## Task brief
Only one stretch of the listing below is wanted. Begin at the line that has "communicates himself to the people.", stop after the line that has "Web page text", and repeat every line in between exactly.

◇ ◇ ◇ ◇

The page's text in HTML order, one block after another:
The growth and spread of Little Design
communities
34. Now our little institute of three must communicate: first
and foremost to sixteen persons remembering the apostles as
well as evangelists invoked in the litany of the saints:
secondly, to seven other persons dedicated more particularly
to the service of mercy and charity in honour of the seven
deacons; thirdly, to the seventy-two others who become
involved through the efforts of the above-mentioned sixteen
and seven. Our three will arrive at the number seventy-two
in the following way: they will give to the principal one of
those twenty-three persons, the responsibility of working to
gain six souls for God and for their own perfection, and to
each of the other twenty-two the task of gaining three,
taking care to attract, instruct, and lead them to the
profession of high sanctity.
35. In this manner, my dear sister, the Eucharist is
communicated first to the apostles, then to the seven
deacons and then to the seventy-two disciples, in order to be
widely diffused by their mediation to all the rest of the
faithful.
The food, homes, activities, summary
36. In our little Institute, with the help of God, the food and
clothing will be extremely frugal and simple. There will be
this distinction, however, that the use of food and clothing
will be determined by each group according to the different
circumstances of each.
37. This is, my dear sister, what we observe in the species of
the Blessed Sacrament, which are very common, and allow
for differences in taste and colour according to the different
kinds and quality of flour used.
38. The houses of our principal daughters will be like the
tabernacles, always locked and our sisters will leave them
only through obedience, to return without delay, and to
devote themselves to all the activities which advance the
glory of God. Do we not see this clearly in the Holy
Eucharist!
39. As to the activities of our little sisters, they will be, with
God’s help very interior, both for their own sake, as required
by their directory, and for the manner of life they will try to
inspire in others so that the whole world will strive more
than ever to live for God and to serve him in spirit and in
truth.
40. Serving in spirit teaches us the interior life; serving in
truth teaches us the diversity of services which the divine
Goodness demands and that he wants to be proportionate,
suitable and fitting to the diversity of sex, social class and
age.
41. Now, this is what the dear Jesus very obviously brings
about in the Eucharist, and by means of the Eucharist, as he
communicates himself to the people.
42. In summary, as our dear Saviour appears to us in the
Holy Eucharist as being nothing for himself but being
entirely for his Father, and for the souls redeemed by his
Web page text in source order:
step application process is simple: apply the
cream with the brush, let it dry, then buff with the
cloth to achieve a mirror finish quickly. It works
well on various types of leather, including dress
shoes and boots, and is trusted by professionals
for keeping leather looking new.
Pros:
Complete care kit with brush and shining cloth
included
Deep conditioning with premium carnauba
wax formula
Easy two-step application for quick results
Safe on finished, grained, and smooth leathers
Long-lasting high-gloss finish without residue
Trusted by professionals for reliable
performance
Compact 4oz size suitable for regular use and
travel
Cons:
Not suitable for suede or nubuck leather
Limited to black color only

◇ ◇ ◇ ◇

## Exercise result
communicates himself to the people.
42. In summary, as our dear Saviour appears to us in the
Holy Eucharist as being nothing for himself but being
entirely for his Father, and for the souls redeemed by his
Web page text in source order:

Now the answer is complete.